Market Drivers: Gold Price Falls Due to Strong US Dollar

  • US Treasury yields remain firm, with the 10-year bond yield flat at 4.261%.
  • S&P Global’s preliminary manufacturing and services PMIs for June beat estimates. The Manufacturing PMI rose to 51.7, from 51.3 and beating the estimate of 51. The Services PMI rose from 54.8 to 55.1, beating the forecast of 53.7.
  • US existing home sales in May were lower than expected, falling to 4.11 million from 4.14 million in April, representing a contraction of -0.7%.
  • Fed officials advised patience regarding interest rate cuts, emphasizing that their decisions would continue to depend on data. Despite last week’s positive CPI report, policymakers reiterated the need to see more data similar to May’s before considering any changes.
  • Even though the US CPI report showed that the disinflation process continues, Fed Chair Jerome Powell commented that they remain “less confident” about progress in inflation.

Technical Analysis: Gold Price Falls Below Neck of Head-Shoulder Pattern, Targets $2,300

Gold’s downtrend resumed on Friday after buyers tested the head-shoulder pattern, dragging the XAU/USD price above the pattern’s neckline. Despite achieving a daily close above the latter, sellers defended the neck and pushed the spot price to a new three-day low of $2,316.

That being said, the path of least resistance is down. The next support would be $2,300. Once cleared, XAU/USD would fall to $2,277, the May 3 low, followed by the March 21 high of $2,222. More losses lie below, with sellers targeting the head-shoulder pattern target of $2,170 to $2,160.

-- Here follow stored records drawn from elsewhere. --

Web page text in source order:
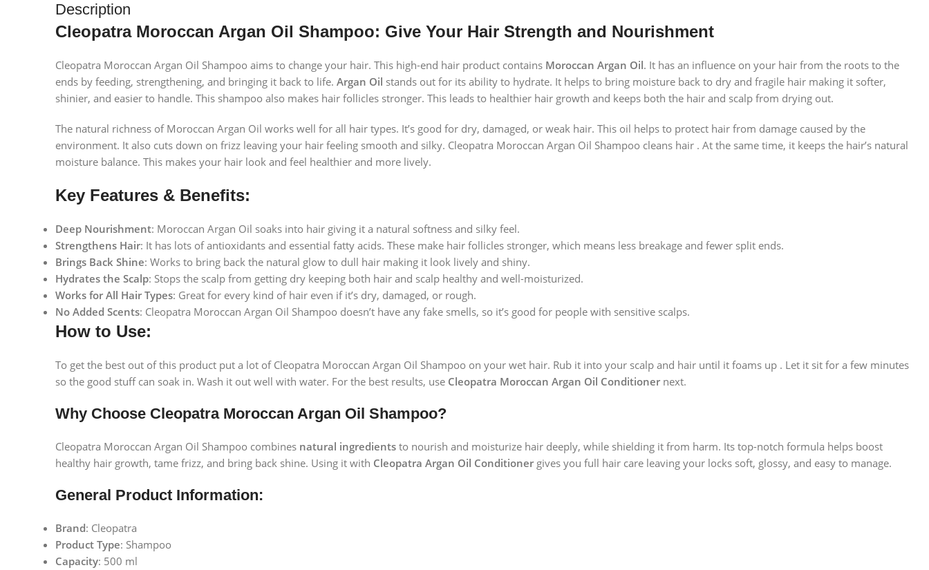
Description
Cleopatra Moroccan Argan Oil Shampoo: Give Your Hair Strength and Nourishment
Cleopatra Moroccan Argan Oil Shampoo aims to change your hair. This high-end hair product contains Moroccan Argan Oil. It has an influence on your hair from the roots to the
ends by feeding, strengthening, and bringing it back to life. Argan Oil stands out for its ability to hydrate. It helps to bring moisture back to dry and fragile hair making it softer,
shinier, and easier to handle. This shampoo also makes hair follicles stronger. This leads to healthier hair growth and keeps both the hair and scalp from drying out.
The natural richness of Moroccan Argan Oil works well for all hair types. It’s good for dry, damaged, or weak hair. This oil helps to protect hair from damage caused by the
environment. It also cuts down on frizz leaving your hair feeling smooth and silky. Cleopatra Moroccan Argan Oil Shampoo cleans hair . At the same time, it keeps the hair’s natural
moisture balance. This makes your hair look and feel healthier and more lively.
Key Features & Benefits:
Deep Nourishment: Moroccan Argan Oil soaks into hair giving it a natural softness and silky feel.
Strengthens Hair: It has lots of antioxidants and essential fatty acids. These make hair follicles stronger, which means less breakage and fewer split ends.
Brings Back Shine: Works to bring back the natural glow to dull hair making it look lively and shiny.
Hydrates the Scalp: Stops the scalp from getting dry keeping both hair and scalp healthy and well-moisturized.
Works for All Hair Types: Great for every kind of hair even if it’s dry, damaged, or rough.
No Added Scents: Cleopatra Moroccan Argan Oil Shampoo doesn’t have any fake smells, so it’s good for people with sensitive scalps.
How to Use:
To get the best out of this product put a lot of Cleopatra Moroccan Argan Oil Shampoo on your wet hair. Rub it into your scalp and hair until it foams up . Let it sit for a few minutes
so the good stuff can soak in. Wash it out well with water. For the best results, use Cleopatra Moroccan Argan Oil Conditioner next.
Why Choose Cleopatra Moroccan Argan Oil Shampoo?
Cleopatra Moroccan Argan Oil Shampoo combines natural ingredients to nourish and moisturize hair deeply, while shielding it from harm. Its top-notch formula helps boost
healthy hair growth, tame frizz, and bring back shine. Using it with Cleopatra Argan Oil Conditioner gives you full hair care leaving your locks soft, glossy, and easy to manage.
General Product Information:
Brand: Cleopatra
Product Type: Shampoo
Capacity: 500 ml

Conversely, if Gold reclaims $2,350, that will expose additional key resistance levels such as the June 7 cycle high of $2,387, before challenging the $2,400 figure.

Gold

Gold has played a fundamental role in human history, as it has been widely used as a store of value and medium of exchange. Today, aside from its brilliance and use for jewelry, the precious metal is considered a safe haven asset, meaning it is considered a good investment in turbulent times. Gold is also considered a hedge against inflation and currency depreciation, since it does not depend on any specific issuer or government.

Central banks are the largest holders of Gold. In their aim to support their currencies in turbulent times, central banks tend to diversify their reserves and purchase Gold to improve the perception of strength of the economy and currency. High Gold reserves can be a source of confidence for the solvency of a country. Central banks added 1,136 tons of gold worth about $70 billion to their reserves in 2022, according to data from the World Gold Council. This is the largest annual purchase since records exist. Central banks in emerging economies such as China, India and Türkiye are rapidly increasing their gold reserves.

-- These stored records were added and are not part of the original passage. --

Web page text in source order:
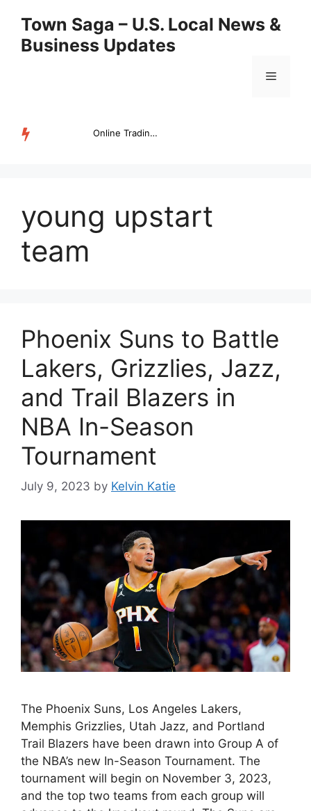
content
Town Saga – U.S. Local News &
Business Updates
Menu
Online Trading Campus Expands Access to Structured Trading E...
young upstart
team
Phoenix Suns to Battle
Lakers, Grizzlies, Jazz,
and Trail Blazers in
NBA In-Season
Tournament
July 9, 2023 by Kelvin Katie
The Phoenix Suns, Los Angeles Lakers,
Memphis Grizzlies, Utah Jazz, and Portland
Trail Blazers have been drawn into Group A of
the NBA’s new In-Season Tournament. The
tournament will begin on November 3, 2023,
and the top two teams from each group will

Gold has an inverse correlation with the US Dollar and US Treasuries, which are the main reserve and safe haven assets. When the Dollar depreciates, the price of Gold tends to rise, allowing investors and central banks to diversify their assets in turbulent times. Gold is also inversely correlated with risk assets. A rally in the stock market tends to weaken the price of Gold, while sell-offs in riskier markets tend to favor the precious metal.

The price of Gold can move due to a wide range of factors. Geopolitical instability or fear of a deep recession can cause the price of Gold to rise rapidly due to its status as a safe haven asset. As a non-yielding asset, the price of Gold tends to rise when interest rates fall, while rising money prices tend to weigh down the yellow metal. Still, most of the moves depend on how the US Dollar (USD) performs, as the asset is traded in dollars (XAU/USD). A strong Dollar tends to keep the price of Gold in check, while a weaker Dollar is likely to push up Gold prices.